Post-Mortem on Fifth Summit of the Americas: Update
By Dr. Kwame Nantambu
Original Article: April 23, 2009
Updated: June 14, 2009
The Fifth Summit of the Americas 17-19 April 2009 in Trinidad and Tobago has come and gone; its final Declaration of Port-of-Spain was not "signed, sealed and delivered" by all thirty-four (34) participating heads of government but most importantly, hemispheric leaders totally misunderstood, misread and miscalculated the formulation of US foreign policy toward the region.
Other things being equal, there were two main unwritten topics/items on the agenda for the leaders of governments: first, the re-entry/re-admission of Cuba as a full member of the Organization of American States (OAS) and second, the lifting of the US trade/economic embargo against Cuba. All leaders overtly verbalized their respective position, albeit demand, on these issues.
The stark reality is that the OAS Charter is specifically "convinced that representative democracy is an indispensable condition for the stability of peace and development of the region" and that "within the framework of democratic institutions, a system of individual liberty and social justice based on respect for the essential rights of man" must co-exist for membership.
On 23 January 1962, Cuba did not have a democratically-elected government; ergo, Cuba was in overt violation of the criterion for membership in the OAS. Cuba was thus expelled.
In addition, the Declaration of Commitment of Port-of-Spain affirms that "We, the Heads of State and Government of the democratic countries of the Americas..." -- the fact of the matter is that none of the thirty-four Heads of State and Government never overtly and/or covertly objected to this opening sentence of the Declaration. Therefore, these Heads of State and Government excluded Cuba themselves from their deliberations and conclusions.
Now, the only raison d'etre that Cuba has not yet been eligible for re-admission to the OAS is simply because Cuba still does not have a democratically-elected government as of this June 2009 writing. As such, all of the so-called demands by leaders at the Fifth Summit of the Americas tantamount to hemispheric double-talk.
In other words, instead of making public demands on President Barack Obama in regard to Cuba, these leaders needed to look at themselves in the mirror. They need to ensure, albeit demand, that Cuba adheres to the agreed criterion for membership eligibility in the OAS. That was their hemispheric political responsibility; it was not the responsibility of the President of the United States. However, on 3 June 2009, the OAS "unanimously scrapped a 1962 decision that suspended Cuba as Fidel Castro's revolution took the island toward communism and an alliance with the Soviet Union."
The reality of hemispheric geo-politics suggests that even though the 34-membership of the OAS "unanimously" agreed to lift the 1962 suspension of Cuba from the organization "without conditions", the Obama administration must stick to its position that all member states of the OAS, including Cuba, must adhere to the fundamental principles of its Charter. One of these obdurate principles, inter alia, is the existence of a democratically-elected representative government.

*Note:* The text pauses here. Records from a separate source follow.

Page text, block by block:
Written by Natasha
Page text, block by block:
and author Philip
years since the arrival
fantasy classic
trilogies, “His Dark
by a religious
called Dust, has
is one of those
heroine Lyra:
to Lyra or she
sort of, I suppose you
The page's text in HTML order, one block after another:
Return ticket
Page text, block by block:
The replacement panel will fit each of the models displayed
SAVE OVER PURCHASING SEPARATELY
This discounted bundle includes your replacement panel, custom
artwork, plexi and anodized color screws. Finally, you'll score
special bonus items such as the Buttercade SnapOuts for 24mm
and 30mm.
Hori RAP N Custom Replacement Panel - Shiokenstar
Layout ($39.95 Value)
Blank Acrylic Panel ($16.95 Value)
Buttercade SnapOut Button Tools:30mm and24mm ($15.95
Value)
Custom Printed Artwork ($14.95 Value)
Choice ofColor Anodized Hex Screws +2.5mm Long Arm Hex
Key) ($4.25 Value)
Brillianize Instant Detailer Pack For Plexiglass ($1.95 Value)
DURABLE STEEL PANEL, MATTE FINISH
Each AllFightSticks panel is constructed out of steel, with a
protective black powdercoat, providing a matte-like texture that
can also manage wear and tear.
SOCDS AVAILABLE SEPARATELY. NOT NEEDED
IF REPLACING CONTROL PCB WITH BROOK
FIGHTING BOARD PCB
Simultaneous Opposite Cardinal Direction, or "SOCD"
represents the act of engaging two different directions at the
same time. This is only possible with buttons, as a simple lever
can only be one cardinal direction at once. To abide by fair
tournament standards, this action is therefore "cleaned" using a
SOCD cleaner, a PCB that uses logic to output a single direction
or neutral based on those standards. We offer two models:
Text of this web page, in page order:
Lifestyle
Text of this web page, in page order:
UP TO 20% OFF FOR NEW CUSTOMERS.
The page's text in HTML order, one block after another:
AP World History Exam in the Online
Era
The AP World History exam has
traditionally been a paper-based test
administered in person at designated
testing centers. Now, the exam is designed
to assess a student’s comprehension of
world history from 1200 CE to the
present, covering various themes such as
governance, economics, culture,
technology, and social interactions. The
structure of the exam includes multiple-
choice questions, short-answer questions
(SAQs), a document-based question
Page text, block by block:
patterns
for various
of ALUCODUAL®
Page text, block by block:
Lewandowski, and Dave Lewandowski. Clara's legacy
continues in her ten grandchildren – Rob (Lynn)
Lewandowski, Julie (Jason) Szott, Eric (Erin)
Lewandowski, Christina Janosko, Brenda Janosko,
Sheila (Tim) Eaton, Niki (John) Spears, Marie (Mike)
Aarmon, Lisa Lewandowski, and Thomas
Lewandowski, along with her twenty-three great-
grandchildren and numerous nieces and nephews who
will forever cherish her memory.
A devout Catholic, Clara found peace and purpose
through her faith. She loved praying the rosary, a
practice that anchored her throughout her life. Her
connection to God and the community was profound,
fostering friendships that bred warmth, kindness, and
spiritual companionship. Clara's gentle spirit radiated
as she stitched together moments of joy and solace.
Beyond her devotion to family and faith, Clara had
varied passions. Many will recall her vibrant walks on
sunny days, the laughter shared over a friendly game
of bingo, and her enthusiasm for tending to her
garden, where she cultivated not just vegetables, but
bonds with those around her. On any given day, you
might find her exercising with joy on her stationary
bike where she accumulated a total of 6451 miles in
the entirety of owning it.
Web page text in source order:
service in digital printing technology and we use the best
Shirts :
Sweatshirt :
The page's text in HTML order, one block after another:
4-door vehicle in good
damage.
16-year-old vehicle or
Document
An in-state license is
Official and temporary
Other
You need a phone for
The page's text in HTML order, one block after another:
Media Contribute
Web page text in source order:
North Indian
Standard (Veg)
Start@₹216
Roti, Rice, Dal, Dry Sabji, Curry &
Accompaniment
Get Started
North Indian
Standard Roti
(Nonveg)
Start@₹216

The policy position of the Obama administration is very simple: no democratically-elected government in Cuba, no Cuban membership in the OAS. This is a non-negotiable, principled position in keeping with the mandate of the OAS Charter.
Indeed, democratic governance and economic policy will always be natural inseparable twins in US-Cuban relations.

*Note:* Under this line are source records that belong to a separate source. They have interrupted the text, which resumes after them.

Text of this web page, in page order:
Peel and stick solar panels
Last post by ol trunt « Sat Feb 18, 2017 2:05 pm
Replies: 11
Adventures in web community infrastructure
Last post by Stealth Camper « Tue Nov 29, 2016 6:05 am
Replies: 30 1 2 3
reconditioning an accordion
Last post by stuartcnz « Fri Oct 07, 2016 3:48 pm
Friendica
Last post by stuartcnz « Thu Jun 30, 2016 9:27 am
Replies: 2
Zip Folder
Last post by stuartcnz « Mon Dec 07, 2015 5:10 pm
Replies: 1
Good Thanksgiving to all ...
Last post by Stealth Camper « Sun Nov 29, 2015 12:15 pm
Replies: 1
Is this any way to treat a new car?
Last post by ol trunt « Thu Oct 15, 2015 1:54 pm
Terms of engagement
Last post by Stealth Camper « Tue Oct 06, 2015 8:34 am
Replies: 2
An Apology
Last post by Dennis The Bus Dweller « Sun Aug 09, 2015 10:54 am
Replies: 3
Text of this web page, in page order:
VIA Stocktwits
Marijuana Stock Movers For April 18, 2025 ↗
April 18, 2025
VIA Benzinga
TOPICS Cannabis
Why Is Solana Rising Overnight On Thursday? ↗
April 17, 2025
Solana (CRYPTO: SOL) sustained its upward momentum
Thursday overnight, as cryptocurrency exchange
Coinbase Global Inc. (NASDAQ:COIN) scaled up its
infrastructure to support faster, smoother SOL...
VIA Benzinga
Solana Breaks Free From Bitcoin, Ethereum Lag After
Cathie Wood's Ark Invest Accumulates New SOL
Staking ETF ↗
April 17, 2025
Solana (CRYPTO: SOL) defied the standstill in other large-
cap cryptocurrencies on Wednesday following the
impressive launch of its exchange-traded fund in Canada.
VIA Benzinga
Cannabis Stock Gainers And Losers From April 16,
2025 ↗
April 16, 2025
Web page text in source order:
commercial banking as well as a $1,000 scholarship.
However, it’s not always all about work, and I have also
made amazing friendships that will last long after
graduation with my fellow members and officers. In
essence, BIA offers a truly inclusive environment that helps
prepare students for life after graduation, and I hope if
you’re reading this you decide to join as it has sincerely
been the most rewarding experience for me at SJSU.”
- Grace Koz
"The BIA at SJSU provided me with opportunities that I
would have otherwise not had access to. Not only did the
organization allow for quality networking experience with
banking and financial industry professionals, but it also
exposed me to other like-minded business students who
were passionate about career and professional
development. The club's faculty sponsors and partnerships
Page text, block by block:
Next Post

The fact of the matter is that a forty-seven year old US economic/trade embargo policy against Cuba cannot be resolved/overturned in one swoop. US foreign policy does not work that way. Hemispheric leaders at their recent meeting in Honduras have apparently ignored that American decision-making process.
The fact of the matter is that there are geo-political baby steps in US-Cuba relations. The Obama administration has already enacted certain concrete policy decisions whereby travel restrictions have been lifted for Cuban-Americans not only to freely visit families in Cuba but also to be able to send remittances to them and personal items.
As a result of these positive actions by the United States, the ball is now in the Cuban government's court to enact similar geo-political baby steps such as freeing political prisoners, giving all Cubans the right to vote, the right to freedom of speech and assembly, the right to practice their own religion, the right to foreign travel, protection of human rights, economic reform, inter alia.
The fact of the matter is that US relations with Cuba must involve give and take on both sides. President Obama has put his geo-political cards on the table -- the next move is on President Raul Castro of Cuba.
In the final analysis, the lifting of the trade/economic embargo against Cuba is a long, drawn-out process but it should not be a one-sided affair. It takes two to tango. Now is the opportune time for hemispheric leaders to apply pressure on the Cuban government to respond in a most positive manner to the initiatives of President Barack Obama.
They need to realize that there are certain non-negotiable, specific political "conditionality measures" that the Obama administration has laid down not only for the lifting of the trade embargo against Cuba but also for Cuba to be a legitimate member of a democratic hemispheric organization of nations. These leaders cannot have it both ways.
Dr. Kwame Nantambu is a part-time lecturer at Cipriani College of labour and Co-operative Studies and University of the West Indies.